Slip is the debut studio album by American post-hardcore band Quicksand, released February 9, 1993 through Polydor Records. "Omission" and "Unfulfilled" first appeared on their 1990 self-titled EP. Slip was well received by music critics and is now considered a classic in the post-hardcore and alternative metal genres, influencing many acts including Torche and Deftones.

The lead single off the album, "Fazer", became a college radio hit. The album was reissued on vinyl in 2012, through Dine Alone Records and Shop Radio Cast. The reissue featured a cover of The Smiths song "How Soon Is Now?".

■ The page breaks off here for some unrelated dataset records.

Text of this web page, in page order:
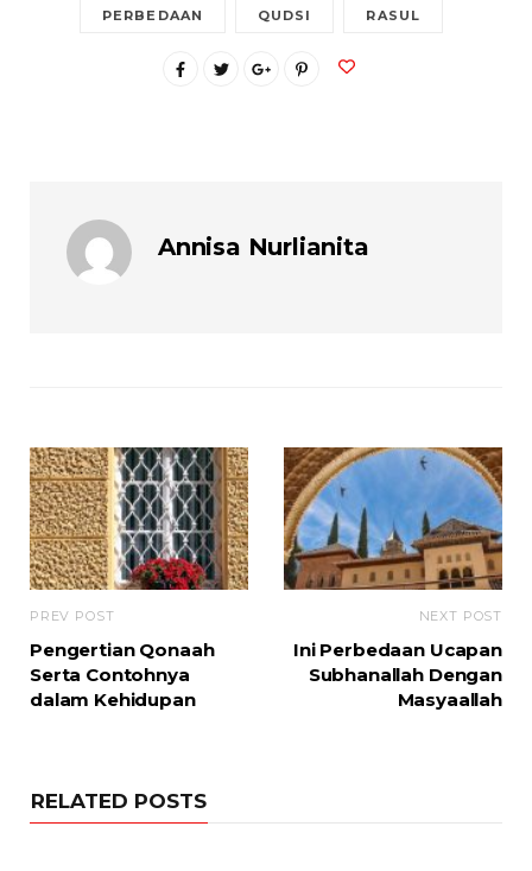
PERBEDAAN QUDSI RASUL
Annisa Nurlianita
PREV POST
Pengertian Qonaah
Serta Contohnya
dalam Kehidupan
NEXT POST
Ini Perbedaan Ucapan
Subhanallah Dengan
Masyaallah
RELATED POSTS
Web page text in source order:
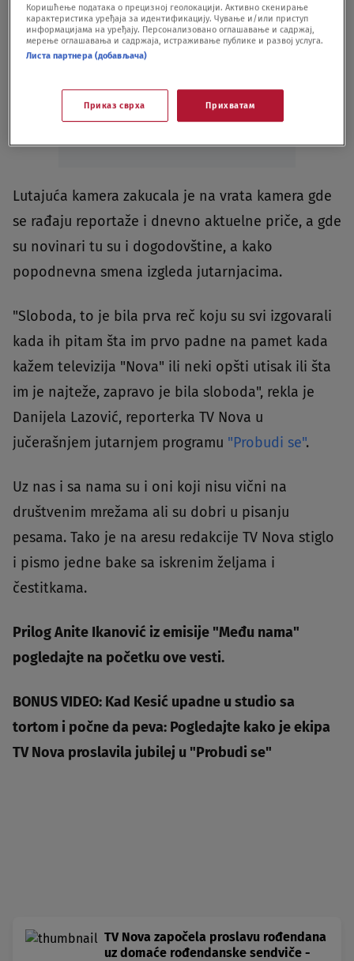
Lutajuća kamera zakucala je na vrata kamera gde
se rađaju reportaže i dnevno aktuelne priče, a gde
su novinari tu su i dogodovštine, a kako
popodnevna smena izgleda jutarnjacima.
"Sloboda, to je bila prva reč koju su svi izgovarali
kada ih pitam šta im prvo padne na pamet kada
kažem televizija "Nova" ili neki opšti utisak ili šta
im je najteže, zapravo je bila sloboda", rekla je
Danijela Lazović, reporterka TV Nova u
jučerašnjem jutarnjem programu "Probudi se".
Uz nas i sa nama su i oni koji nisu vični na
društvenim mrežama ali su dobri u pisanju
pesama. Tako je na aresu redakcije TV Nova stiglo
i pismo jedne bake sa iskrenim željama i
čestitkama.
Prilog Anite Ikanović iz emisije "Među nama"
pogledajte na početku ove vesti.
BONUS VIDEO: Kad Kesić upadne u studio sa
tortom i počne da peva: Pogledajte kako je ekipa
TV Nova proslavila jubilej u "Probudi se"
TV Nova započela proslavu rođendana
uz domaće rođendanske sendviče -
Коришћење података о прецизној геолокацији. Активно скенирање
карактеристика уређаја за идентификацију. Чување и/или приступ
информацијама на уређају. Персонализовано оглашавање и садржај,
мерење оглашавања и садржаја, истраживање публике и развој услуга.
Листа партнера (добављача)
Приказ сврха Прихватам
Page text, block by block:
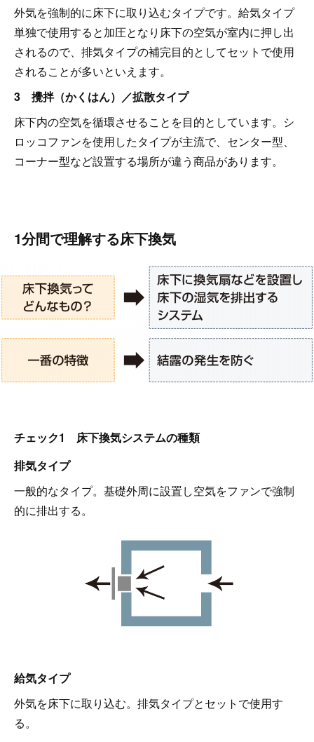
外気を強制的に床下に取り込むタイプです。給気タイプ
単独で使用すると加圧となり床下の空気が室内に押し出
されるので、排気タイプの補完目的としてセットで使用
されることが多いといえます。
3 攪拌（かくはん）／拡散タイプ
床下内の空気を循環させることを目的としています。シ
ロッコファンを使用したタイプが主流で、センター型、
コーナー型など設置する場所が違う商品があります。
1分間で理解する床下換気
チェック1 床下換気システムの種類
排気タイプ
一般的なタイプ。基礎外周に設置し空気をファンで強制
的に排出する。
給気タイプ
外気を床下に取り込む。排気タイプとセットで使用す
る。

On February 3, 2023, Quicksand announced a 30th Anniversary Edition of their debut LP "Slip" being re-issued on vinyl by the Boston based record label Iodine Recordings. The 30th Anniversary Edition of "Slip" also included a 64-page hardcover book with band photographs, rare concert posters, and a foreword by Walter Schreifels. The book also contains commentary from notable musicians from the punk scene, including: Scott Ian of Anthrax, Geoff Rickly of Thursday, Stephen Brodsky of Cave In, Dennis Lyxzén of Refused, Tim McIlrath of Rise Against, and many more. The record was also remastered for vinyl using the original 1993 master tapes.

Critical reception

The album generally received positive reviews from music critics. AllMusic senior critic Stephen Thomas Erlewine wrote: "Quicksand's music is about powerful anger, and the persistent, bludgeoning Slip delivers the goods." Gina Arnold of Entertainment Weekly stated: "Quicksand is derivative, but at least its operative influences — Helmet and Fugazi — are highly agreeable ones." BBC's Alex Deller  described the record as a "40-minute master class in post-hardcore perfection."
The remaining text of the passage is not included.